PROBLEM TO WORK ON:
All lines below must be repeated exactly, with the pictures omitted.

[Stored records]
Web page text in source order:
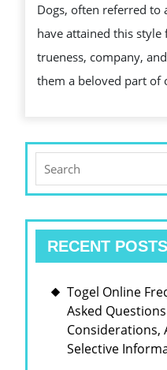
Dogs, often referred to
have attained this style
trueness, company,
them a beloved part of
for:
RECENT POSTS
Togel Online
Asked
Considerations,
Selective
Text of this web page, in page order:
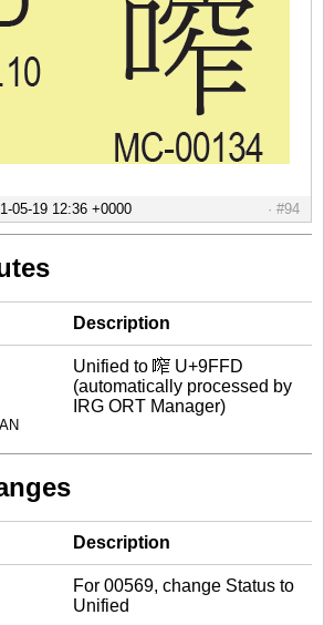
#94
Description
Unified to 鿽 U+9FFD
(automatically processed by
IRG ORT Manager)
Description
For 00569, change Status to
Unified
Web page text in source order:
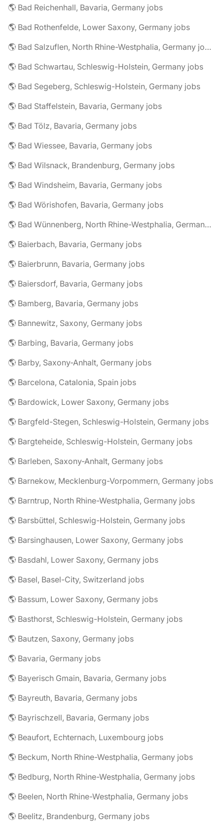
🌎 Bad Reichenhall, Bavaria, Germany jobs
🌎 Bad Rothenfelde, Lower Saxony, Germany jobs
🌎 Bad Salzuflen, North Rhine-Westphalia, Germany jobs
🌎 Bad Schwartau, Schleswig-Holstein, Germany jobs
🌎 Bad Segeberg, Schleswig-Holstein, Germany jobs
🌎 Bad Staffelstein, Bavaria, Germany jobs
🌎 Bad Tölz, Bavaria, Germany jobs
🌎 Bad Wiessee, Bavaria, Germany jobs
🌎 Bad Wilsnack, Brandenburg, Germany jobs
🌎 Bad Windsheim, Bavaria, Germany jobs
🌎 Bad Wörishofen, Bavaria, Germany jobs
🌎 Bad Wünnenberg, North Rhine-Westphalia, Germany jobs
🌎 Baierbach, Bavaria, Germany jobs
🌎 Baierbrunn, Bavaria, Germany jobs
🌎 Baiersdorf, Bavaria, Germany jobs
🌎 Bamberg, Bavaria, Germany jobs
🌎 Bannewitz, Saxony, Germany jobs
🌎 Barbing, Bavaria, Germany jobs
🌎 Barby, Saxony-Anhalt, Germany jobs
🌎 Barcelona, Catalonia, Spain jobs
🌎 Bardowick, Lower Saxony, Germany jobs
🌎 Bargfeld-Stegen, Schleswig-Holstein, Germany jobs
🌎 Bargteheide, Schleswig-Holstein, Germany jobs
🌎 Barleben, Saxony-Anhalt, Germany jobs
🌎 Barnekow, Mecklenburg-Vorpommern, Germany jobs
🌎 Barntrup, North Rhine-Westphalia, Germany jobs
🌎 Barsbüttel, Schleswig-Holstein, Germany jobs
🌎 Barsinghausen, Lower Saxony, Germany jobs
🌎 Basdahl, Lower Saxony, Germany jobs
🌎 Basel, Basel-City, Switzerland jobs
🌎 Bassum, Lower Saxony, Germany jobs
🌎 Basthorst, Schleswig-Holstein, Germany jobs
🌎 Bautzen, Saxony, Germany jobs
🌎 Bavaria, Germany jobs
🌎 Bayerisch Gmain, Bavaria, Germany jobs
🌎 Bayreuth, Bavaria, Germany jobs
🌎 Bayrischzell, Bavaria, Germany jobs
🌎 Beaufort, Echternach, Luxembourg jobs
🌎 Beckum, North Rhine-Westphalia, Germany jobs
🌎 Bedburg, North Rhine-Westphalia, Germany jobs
🌎 Beelen, North Rhine-Westphalia, Germany jobs
🌎 Beelitz, Brandenburg, Germany jobs
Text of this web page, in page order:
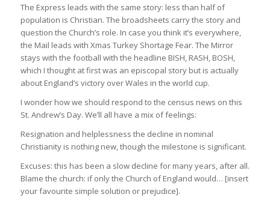
The Express leads with the same story: less than half of
population is Christian. The broadsheets carry the story and
question the Church’s role. In case you think it’s everywhere,
the Mail leads with Xmas Turkey Shortage Fear. The Mirror
stays with the football with the headline BISH, RASH, BOSH,
which I thought at first was an episcopal story but is actually
about England’s victory over Wales in the world cup.
I wonder how we should respond to the census news on this
St. Andrew’s Day. We’ll all have a mix of feelings:
Resignation and helplessness the decline in nominal
Christianity is nothing new, though the milestone is significant.
Excuses: this has been a slow decline for many years, after all.
Blame the church: if only the Church of England would… [insert
your favourite simple solution or prejudice].
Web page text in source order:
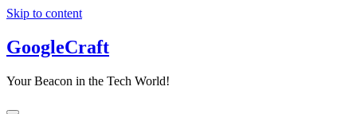
Skip to content
GoogleCraft
Your Beacon in the Tech World!
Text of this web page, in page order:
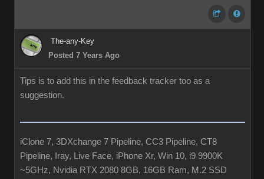
The-any-Key
Posted 7 Years Ago
Tips is to add this in the feedback tracker too as a
suggestion.
iClone 7, 3DXchange 7 Pipeline, CC3 Pipeline, CT8
Pipeline, Iray, Live Face, iPhone Xr, Win 10, i9 9900K
~5GHz, Nvidia RTX 2080 8GB, 16GB Ram, M.2 SSD
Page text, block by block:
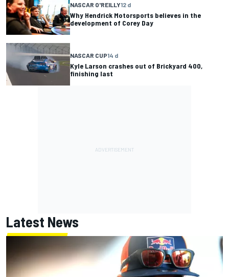
NASCAR O'REILLY12 d
Why Hendrick Motorsports believes in the
development of Corey Day
NASCAR CUP14 d
Kyle Larson crashes out of Brickyard 400,
finishing last
Latest News
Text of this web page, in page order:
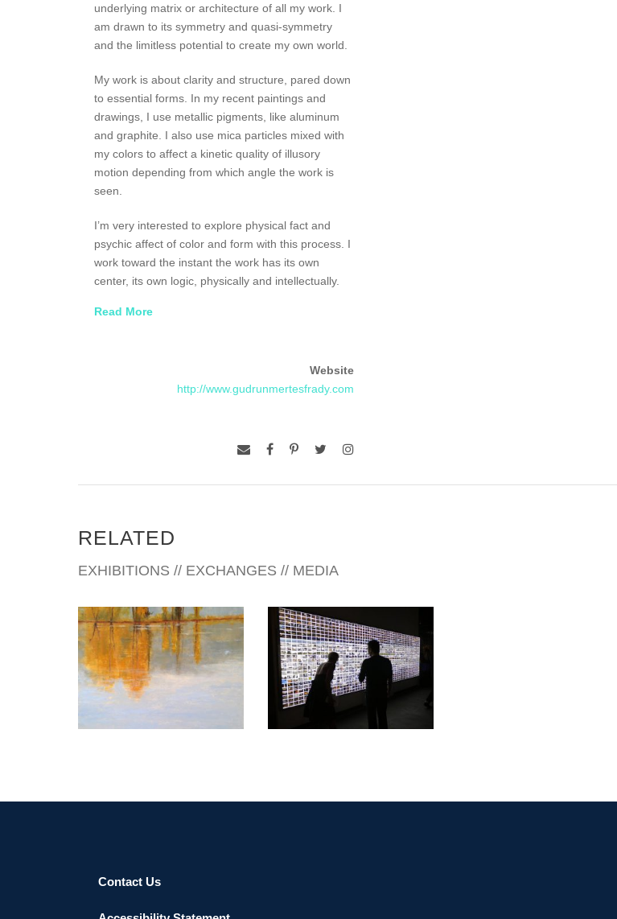
underlying matrix or architecture of all my work. I
am drawn to its symmetry and quasi-symmetry
and the limitless potential to create my own world.
My work is about clarity and structure, pared down
to essential forms. In my recent paintings and
drawings, I use metallic pigments, like aluminum
and graphite. I also use mica particles mixed with
my colors to affect a kinetic quality of illusory
motion depending from which angle the work is
seen.
I’m very interested to explore physical fact and
psychic affect of color and form with this process. I
work toward the instant the work has its own
center, its own logic, physically and intellectually.
Most of all I want my work to be about
a counter point to the ever accelerating whirl of our
time, in which our lives seem trapped. There is one
Read More
Website
http://www.gudrunmertesfrady.com
RELATED
EXHIBITIONS // EXCHANGES // MEDIA
BANDAR SERI BEGAWAN
DUBAI CONSULATE 2011
Contact Us

TASK RESULT:
Web page text in source order:
Dogs, often referred to
have attained this style
trueness, company,
them a beloved part of
for:
RECENT POSTS
Togel Online
Asked
Considerations,
Selective
Text of this web page, in page order:
#94
Description
Unified to 鿽 U+9FFD
(automatically processed by
IRG ORT Manager)
Description
For 00569, change Status to
Unified
Web page text in source order:
🌎 Bad Reichenhall, Bavaria, Germany jobs
🌎 Bad Rothenfelde, Lower Saxony, Germany jobs
🌎 Bad Salzuflen, North Rhine-Westphalia, Germany jobs
🌎 Bad Schwartau, Schleswig-Holstein, Germany jobs
🌎 Bad Segeberg, Schleswig-Holstein, Germany jobs
🌎 Bad Staffelstein, Bavaria, Germany jobs
🌎 Bad Tölz, Bavaria, Germany jobs
🌎 Bad Wiessee, Bavaria, Germany jobs
🌎 Bad Wilsnack, Brandenburg, Germany jobs
🌎 Bad Windsheim, Bavaria, Germany jobs
🌎 Bad Wörishofen, Bavaria, Germany jobs
🌎 Bad Wünnenberg, North Rhine-Westphalia, Germany jobs
🌎 Baierbach, Bavaria, Germany jobs
🌎 Baierbrunn, Bavaria, Germany jobs
🌎 Baiersdorf, Bavaria, Germany jobs
🌎 Bamberg, Bavaria, Germany jobs
🌎 Bannewitz, Saxony, Germany jobs
🌎 Barbing, Bavaria, Germany jobs
🌎 Barby, Saxony-Anhalt, Germany jobs
🌎 Barcelona, Catalonia, Spain jobs
🌎 Bardowick, Lower Saxony, Germany jobs
🌎 Bargfeld-Stegen, Schleswig-Holstein, Germany jobs
🌎 Bargteheide, Schleswig-Holstein, Germany jobs
🌎 Barleben, Saxony-Anhalt, Germany jobs
🌎 Barnekow, Mecklenburg-Vorpommern, Germany jobs
🌎 Barntrup, North Rhine-Westphalia, Germany jobs
🌎 Barsbüttel, Schleswig-Holstein, Germany jobs
🌎 Barsinghausen, Lower Saxony, Germany jobs
🌎 Basdahl, Lower Saxony, Germany jobs
🌎 Basel, Basel-City, Switzerland jobs
🌎 Bassum, Lower Saxony, Germany jobs
🌎 Basthorst, Schleswig-Holstein, Germany jobs
🌎 Bautzen, Saxony, Germany jobs
🌎 Bavaria, Germany jobs
🌎 Bayerisch Gmain, Bavaria, Germany jobs
🌎 Bayreuth, Bavaria, Germany jobs
🌎 Bayrischzell, Bavaria, Germany jobs
🌎 Beaufort, Echternach, Luxembourg jobs
🌎 Beckum, North Rhine-Westphalia, Germany jobs
🌎 Bedburg, North Rhine-Westphalia, Germany jobs
🌎 Beelen, North Rhine-Westphalia, Germany jobs
🌎 Beelitz, Brandenburg, Germany jobs
Text of this web page, in page order:
The Express leads with the same story: less than half of
population is Christian. The broadsheets carry the story and
question the Church’s role. In case you think it’s everywhere,
the Mail leads with Xmas Turkey Shortage Fear. The Mirror
stays with the football with the headline BISH, RASH, BOSH,
which I thought at first was an episcopal story but is actually
about England’s victory over Wales in the world cup.
I wonder how we should respond to the census news on this
St. Andrew’s Day. We’ll all have a mix of feelings:
Resignation and helplessness the decline in nominal
Christianity is nothing new, though the milestone is significant.
Excuses: this has been a slow decline for many years, after all.
Blame the church: if only the Church of England would… [insert
your favourite simple solution or prejudice].
Web page text in source order:
Skip to content
GoogleCraft
Your Beacon in the Tech World!
Text of this web page, in page order:
The-any-Key
Posted 7 Years Ago
Tips is to add this in the feedback tracker too as a
suggestion.
iClone 7, 3DXchange 7 Pipeline, CC3 Pipeline, CT8
Pipeline, Iray, Live Face, iPhone Xr, Win 10, i9 9900K
~5GHz, Nvidia RTX 2080 8GB, 16GB Ram, M.2 SSD
Page text, block by block:
NASCAR O'REILLY12 d
Why Hendrick Motorsports believes in the
development of Corey Day
NASCAR CUP14 d
Kyle Larson crashes out of Brickyard 400,
finishing last
Latest News
Text of this web page, in page order:
underlying matrix or architecture of all my work. I
am drawn to its symmetry and quasi-symmetry
and the limitless potential to create my own world.
My work is about clarity and structure, pared down
to essential forms. In my recent paintings and
drawings, I use metallic pigments, like aluminum
and graphite. I also use mica particles mixed with
my colors to affect a kinetic quality of illusory
motion depending from which angle the work is
seen.
I’m very interested to explore physical fact and
psychic affect of color and form with this process. I
work toward the instant the work has its own
center, its own logic, physically and intellectually.
Most of all I want my work to be about
a counter point to the ever accelerating whirl of our
time, in which our lives seem trapped. There is one
Read More
Website
http://www.gudrunmertesfrady.com
RELATED
EXHIBITIONS // EXCHANGES // MEDIA
BANDAR SERI BEGAWAN
DUBAI CONSULATE 2011
Contact Us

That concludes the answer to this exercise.